= Ignazio Cirri =

Italian organist and composer

Ignazio Cirri or Giacomo Matteo Ignazio Cirri (20 September 1711 - 13 July 1787) was an Italian organist and composer in the 18th century. He was the brother of composer Giovanni Battista Cirri and the father of composer and violoncellist Giovanni Battista Cirri (born 1740). He was born and died in Forlì (current Emilia-Romagna). He was a friend of Giovanni Battista Martini, who had a portrait of Ignazio Cirri among his valuable men's portraits.
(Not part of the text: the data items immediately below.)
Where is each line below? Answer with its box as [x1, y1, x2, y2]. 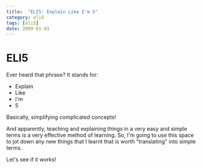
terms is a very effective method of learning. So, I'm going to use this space [6, 131, 194, 139]
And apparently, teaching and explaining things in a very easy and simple [6, 125, 188, 133]
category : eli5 [6, 14, 44, 20]
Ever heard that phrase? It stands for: [6, 71, 99, 79]
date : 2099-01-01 [6, 25, 50, 32]
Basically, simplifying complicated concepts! [6, 113, 116, 121]
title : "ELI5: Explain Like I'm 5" [6, 8, 98, 15]
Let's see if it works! [6, 156, 57, 163]
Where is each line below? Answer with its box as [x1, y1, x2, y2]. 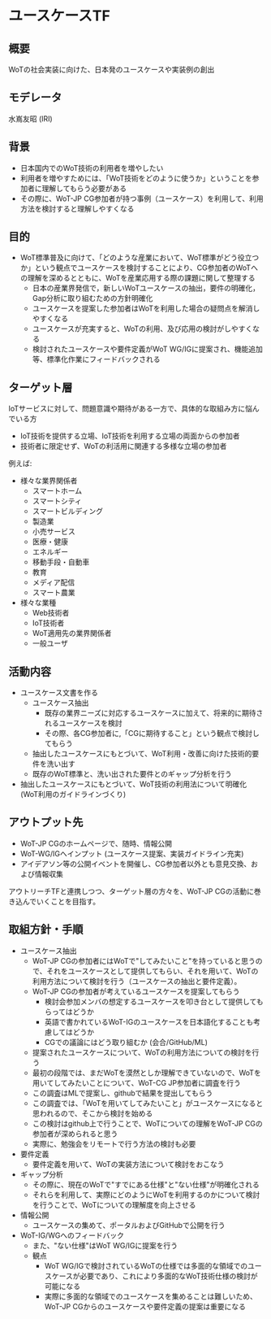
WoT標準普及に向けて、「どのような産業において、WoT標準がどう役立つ [19, 253, 260, 263]
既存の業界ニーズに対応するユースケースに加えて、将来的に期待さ [44, 708, 264, 718]
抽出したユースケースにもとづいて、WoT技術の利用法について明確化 [19, 779, 247, 789]
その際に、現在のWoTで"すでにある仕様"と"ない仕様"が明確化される [32, 1179, 260, 1189]
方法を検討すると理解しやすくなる [19, 203, 135, 213]
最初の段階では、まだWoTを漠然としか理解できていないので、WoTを [32, 1068, 261, 1077]
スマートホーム [32, 486, 83, 496]
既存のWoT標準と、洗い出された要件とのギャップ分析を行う [32, 769, 233, 779]
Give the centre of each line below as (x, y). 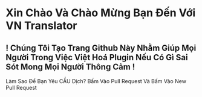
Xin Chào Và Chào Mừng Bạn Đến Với (101, 13)
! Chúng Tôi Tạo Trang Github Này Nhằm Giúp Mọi (101, 48)
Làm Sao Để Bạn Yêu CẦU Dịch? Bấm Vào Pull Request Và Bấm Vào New (96, 81)
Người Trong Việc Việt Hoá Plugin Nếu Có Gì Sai (97, 57)
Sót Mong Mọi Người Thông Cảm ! (70, 67)
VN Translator (41, 26)
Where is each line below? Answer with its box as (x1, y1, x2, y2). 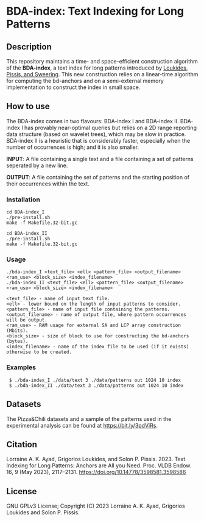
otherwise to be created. (6, 349, 72, 355)
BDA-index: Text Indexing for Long (6, 4, 185, 18)
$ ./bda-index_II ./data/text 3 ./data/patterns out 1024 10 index (9, 383, 184, 389)
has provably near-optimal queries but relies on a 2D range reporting (24, 124, 197, 131)
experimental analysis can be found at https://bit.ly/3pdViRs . (6, 422, 158, 429)
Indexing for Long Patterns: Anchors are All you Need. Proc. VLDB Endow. (6, 462, 192, 469)
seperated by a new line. (6, 162, 68, 169)
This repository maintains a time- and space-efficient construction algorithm (6, 58, 198, 65)
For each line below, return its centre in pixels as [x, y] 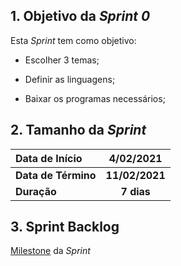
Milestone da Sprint [50, 251]
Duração [36, 191]
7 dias [135, 191]
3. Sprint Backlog [65, 227]
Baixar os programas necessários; [95, 98]
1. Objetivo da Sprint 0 [80, 16]
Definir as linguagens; [70, 79]
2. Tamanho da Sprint [78, 130]
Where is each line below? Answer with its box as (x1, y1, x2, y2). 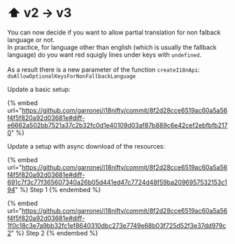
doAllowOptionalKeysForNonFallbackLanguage (7, 72, 136, 80)
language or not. (7, 35, 55, 43)
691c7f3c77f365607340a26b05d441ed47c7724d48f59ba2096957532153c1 (7, 177, 227, 187)
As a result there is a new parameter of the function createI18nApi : (7, 65, 200, 74)
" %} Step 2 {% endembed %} (10, 229, 99, 237)
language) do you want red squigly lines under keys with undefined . (7, 50, 201, 59)
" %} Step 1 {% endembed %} (15, 185, 101, 194)
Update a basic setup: (7, 85, 71, 93)
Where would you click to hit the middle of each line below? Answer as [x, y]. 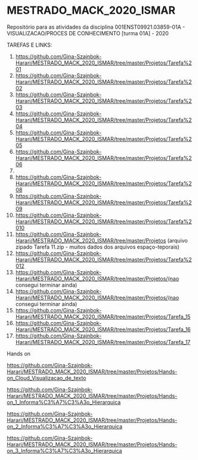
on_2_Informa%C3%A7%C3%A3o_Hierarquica [65, 426]
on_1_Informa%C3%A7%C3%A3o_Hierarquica [64, 402]
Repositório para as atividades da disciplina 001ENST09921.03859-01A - [96, 27]
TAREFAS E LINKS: [30, 45]
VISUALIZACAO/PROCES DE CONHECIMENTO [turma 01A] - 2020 [88, 33]
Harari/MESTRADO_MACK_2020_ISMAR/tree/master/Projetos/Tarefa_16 [103, 329]
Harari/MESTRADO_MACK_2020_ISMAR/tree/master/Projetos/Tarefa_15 [103, 317]
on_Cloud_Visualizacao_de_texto [47, 378]
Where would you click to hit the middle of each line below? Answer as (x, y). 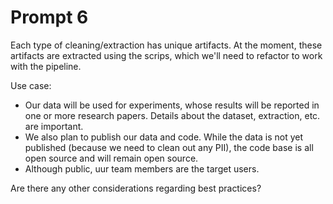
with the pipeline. (46, 66)
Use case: (31, 85)
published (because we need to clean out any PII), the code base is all (169, 147)
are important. (54, 126)
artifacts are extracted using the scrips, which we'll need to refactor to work (166, 55)
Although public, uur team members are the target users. (142, 168)
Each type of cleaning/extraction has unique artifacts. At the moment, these (166, 45)
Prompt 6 (49, 17)
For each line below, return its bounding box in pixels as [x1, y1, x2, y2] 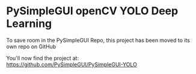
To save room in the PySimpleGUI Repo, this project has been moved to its [6, 36, 191, 44]
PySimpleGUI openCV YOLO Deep [6, 4, 179, 18]
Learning [6, 17, 52, 30]
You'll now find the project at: [6, 54, 79, 61]
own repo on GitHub [6, 43, 57, 50]
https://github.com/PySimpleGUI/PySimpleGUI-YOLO [6, 61, 137, 68]
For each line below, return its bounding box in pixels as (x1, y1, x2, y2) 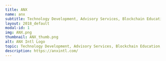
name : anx (5, 12, 26, 17)
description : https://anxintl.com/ (5, 48, 79, 53)
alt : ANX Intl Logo (5, 39, 45, 44)
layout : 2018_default (5, 21, 50, 26)
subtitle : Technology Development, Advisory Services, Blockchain (5, 16, 145, 21)
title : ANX (5, 7, 28, 12)
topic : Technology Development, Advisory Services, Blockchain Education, (5, 44, 163, 49)
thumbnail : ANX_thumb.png (5, 35, 58, 40)
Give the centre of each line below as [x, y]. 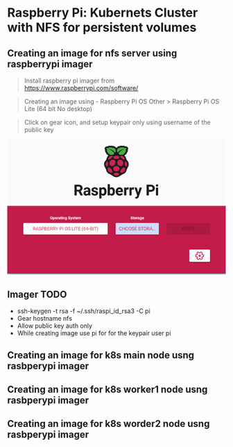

In 1759, he became Maestro di cappella in the Cathedral of Forlì and he was admitted in the Philharmonic Academy of Bologna.

==Published works==
- Twelve Sonatas for Organ, Op. 1, published in London
- Six Sonatas for the Harpsichord with an accompaniment for a Violin, Op. 2, also published in London.
Many other works remain unpublished; the manuscripts are kept in the archive of the Cathedral of Forlì.

==Discs==
- Ignazio Cirri, Dodici Sonate per l'Organo, played by Andrea Macinanti and Francesco Tasini; organs by Gaetano Callido in the Cathedral of Forlì, La Bottega Discantica, 1997.
- Ignazio Cirri, "Sei Sonate per clavicembalo con accompagnamento di violino", Ensemble Sezione Aurea, Luca Giardini violin, Filippo Pantieri harpsichord, Passacaille 2018.